A possible path to get more insights consists of studying ratios such as $|\eta_r(s)|^2/|\eta_r(s+1)|^2$ (the denominator has no root if $\Re(s)>\frac{1}{2}$) or more complicated ratios of that form.

Update

Another promising approach is to re-scale $\eta_r$. For instance, let $\eta_r^*(s) = \eta_r(s)/\sqrt{\rho_r(s)}$, with

$$\rho_r(s)=\rho_r(\sigma+it)= \prod_{k=1}^r \Big(1+\frac{2\cos(t\log p_k)}{p_k^{\sigma}+p_k^{-\sigma}}\Big)>0.$$

The product formula for $|\eta_r^*(s)|^{-2}$ now converges as $r\rightarrow\infty$ (if $\sigma>\frac{1}{2}$), making it impossible for $\eta_\infty^*(s)$ to have any zero if $\frac{1}{2}<\sigma<1$. Indeed,

$$|\eta_r^*(s)|^{-2}=\frac{1}{|1-2^{1-s}|^2} \cdot \Big\{\prod_{k=1}^r \Big(1+\frac{1}{p_k^{2\sigma}}\Big)\Big\} \cdot \Big\{\prod_{k=1}^r \Big(1-\frac{4\cos^2(t\log p_k)}{p_k^{2\sigma}+p_k^{-2\sigma}+2}\Big)\Big\}.$$

3. Appendix

Here I provide proof sketches for some results stated as "obvious" in the main section, and referred to as note 1, note 2, and note 3 in the main section (section 2).
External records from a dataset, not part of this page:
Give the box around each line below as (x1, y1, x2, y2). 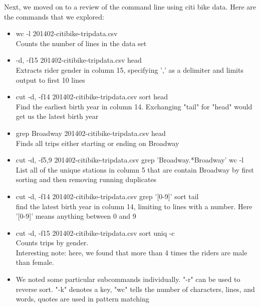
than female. (16, 257, 54, 267)
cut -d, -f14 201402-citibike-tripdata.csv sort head (16, 91, 168, 102)
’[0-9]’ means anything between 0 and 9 (16, 211, 136, 221)
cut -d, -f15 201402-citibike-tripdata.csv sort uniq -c (16, 227, 175, 238)
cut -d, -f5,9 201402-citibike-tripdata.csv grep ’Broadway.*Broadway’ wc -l (16, 155, 244, 165)
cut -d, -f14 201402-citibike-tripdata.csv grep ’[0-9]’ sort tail (16, 191, 199, 201)
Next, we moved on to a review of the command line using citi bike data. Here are (4, 2, 256, 12)
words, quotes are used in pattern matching (16, 293, 149, 304)
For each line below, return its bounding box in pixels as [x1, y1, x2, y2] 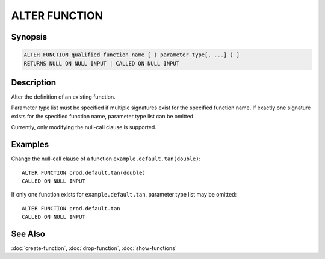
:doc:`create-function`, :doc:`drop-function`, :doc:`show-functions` [11, 244, 177, 252]
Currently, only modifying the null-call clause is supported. [11, 124, 156, 131]
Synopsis [11, 32, 48, 42]
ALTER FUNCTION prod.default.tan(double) [22, 169, 146, 176]
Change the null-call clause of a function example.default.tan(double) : [11, 155, 201, 162]
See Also [11, 228, 45, 239]
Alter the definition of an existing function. [11, 93, 116, 100]
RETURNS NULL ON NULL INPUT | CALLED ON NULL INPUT [23, 60, 180, 67]
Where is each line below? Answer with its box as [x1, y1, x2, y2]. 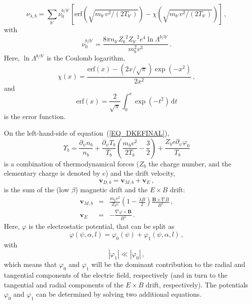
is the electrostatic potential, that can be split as [28, 221, 174, 231]
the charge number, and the [148, 158, 232, 168]
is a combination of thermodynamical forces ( [4, 158, 139, 168]
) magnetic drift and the [75, 184, 148, 195]
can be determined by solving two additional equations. [36, 289, 202, 299]
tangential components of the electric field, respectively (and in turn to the [4, 270, 228, 280]
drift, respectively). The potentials [146, 279, 248, 289]
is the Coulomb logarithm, [46, 53, 125, 63]
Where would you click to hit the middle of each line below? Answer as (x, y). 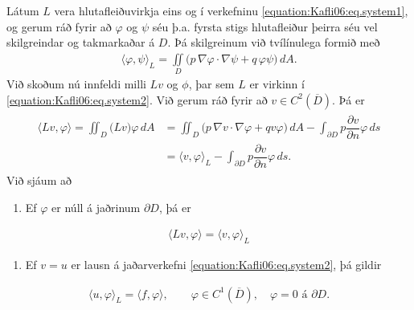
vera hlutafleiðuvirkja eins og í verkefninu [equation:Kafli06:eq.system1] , (231, 10)
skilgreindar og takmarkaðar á (81, 42)
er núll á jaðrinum (96, 207)
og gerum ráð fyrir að (59, 26)
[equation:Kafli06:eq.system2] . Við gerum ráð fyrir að (137, 99)
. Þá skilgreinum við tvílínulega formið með (274, 42)
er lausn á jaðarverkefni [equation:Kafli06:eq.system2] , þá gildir (226, 264)
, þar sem (211, 84)
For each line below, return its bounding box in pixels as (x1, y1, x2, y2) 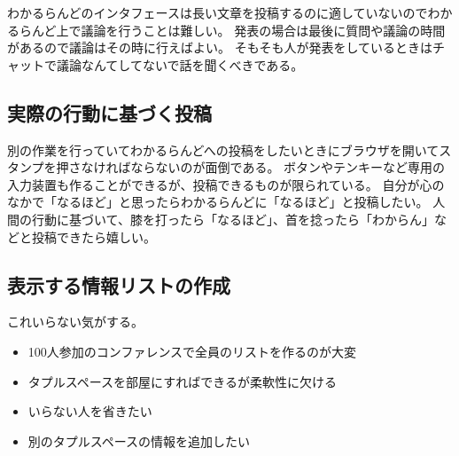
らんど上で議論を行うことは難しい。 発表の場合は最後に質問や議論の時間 (19, 20, 446, 39)
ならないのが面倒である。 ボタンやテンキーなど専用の (130, 158, 446, 177)
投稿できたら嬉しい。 (31, 227, 156, 246)
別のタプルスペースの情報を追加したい (27, 431, 251, 450)
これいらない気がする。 (7, 312, 144, 331)
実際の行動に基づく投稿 (7, 98, 212, 126)
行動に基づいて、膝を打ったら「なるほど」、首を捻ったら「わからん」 (31, 209, 434, 228)
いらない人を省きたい (27, 402, 152, 421)
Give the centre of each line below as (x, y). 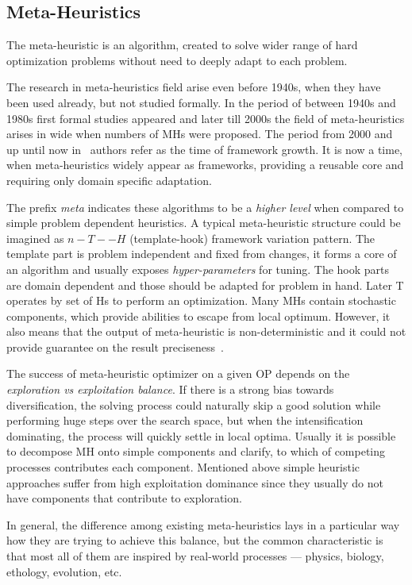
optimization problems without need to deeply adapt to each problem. (177, 60)
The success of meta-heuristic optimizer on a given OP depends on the (178, 373)
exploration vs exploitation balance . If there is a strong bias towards (170, 389)
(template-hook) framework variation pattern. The (252, 238)
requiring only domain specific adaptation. (109, 180)
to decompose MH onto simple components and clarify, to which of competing (196, 451)
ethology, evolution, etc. (64, 571)
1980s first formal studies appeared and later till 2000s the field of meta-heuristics (206, 118)
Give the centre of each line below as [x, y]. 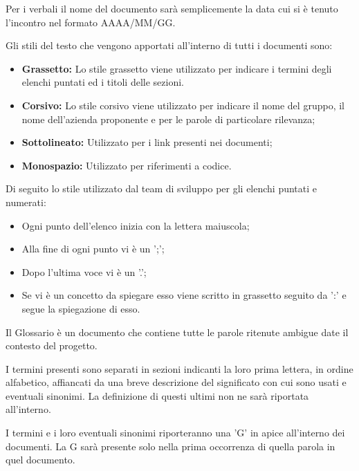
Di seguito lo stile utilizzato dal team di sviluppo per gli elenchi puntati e [162, 188]
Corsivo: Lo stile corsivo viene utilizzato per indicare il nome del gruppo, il [183, 105]
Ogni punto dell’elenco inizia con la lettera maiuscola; [136, 225]
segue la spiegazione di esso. [81, 308]
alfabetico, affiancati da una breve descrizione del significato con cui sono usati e [176, 382]
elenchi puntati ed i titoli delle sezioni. [103, 82]
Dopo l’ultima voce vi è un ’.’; [84, 271]
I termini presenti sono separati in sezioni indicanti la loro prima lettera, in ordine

Note 1. Product formula for $\eta_r(s)$.

Let $\zeta_r(s)$ be defined by the same series as $\eta_r(s)$, except that $(-1)^{v(q)}$ is replaced by $1$. The function $\zeta_r(s)$ has the following Euler product representation:

$$\zeta_r(s)=\prod_{k=1}^r \Big(1-\frac{1}{p_k^\sigma}\Big)^{-1} .$$

Proving this is as easy as proving the product representation for the full function $\zeta$. Now, thanks to the fact that $q\in S_r \Rightarrow 2q\in S_r$, we have:

$$\eta_r(s)=\zeta_r(s)-2\sum_{q\in S_r}\frac{1}{(2q)^s}=\zeta_r(s) - \frac{2}{2^s}\sum_{q\in S_r} \frac{1}{q^s}=\zeta_r(s)-\frac{2}{2^s}\zeta_r(s).$$

Thus $\eta_r(s)=(1-2^{1-s})\zeta_r(s)$.

Note 2. Roots of $\eta_r(s)$.

Based on the product formula for $\eta_r(s)$, the only roots correspond to $1-2^{1-s}=0$. This is possible if and only if $s=1+\frac{2\pi m}{\log 2}\cdot i$, with $m=0$ or $m=\pm 1, 2, \dots$.

Note 3. Product formula for $|\eta_r(s)|^2$.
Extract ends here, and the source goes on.